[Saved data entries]
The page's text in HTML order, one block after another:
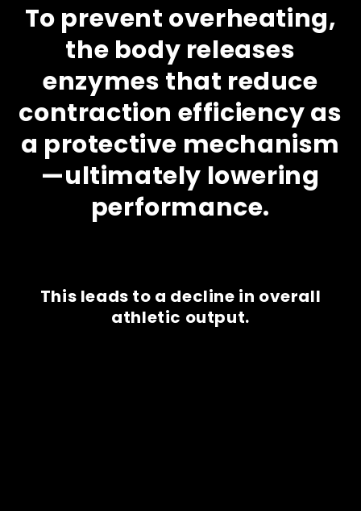
To prevent overheating,
the body releases
enzymes that reduce
contraction efficiency as
a protective mechanism
—ultimately lowering
performance.
This leads to a decline in overall
athletic output.

= Task to carry out =
Copy the records above precisely, and leave every image out of the copy.

= Response to this exercise =
The page's text in HTML order, one block after another:
To prevent overheating,
the body releases
enzymes that reduce
contraction efficiency as
a protective mechanism
—ultimately lowering
performance.
This leads to a decline in overall
athletic output.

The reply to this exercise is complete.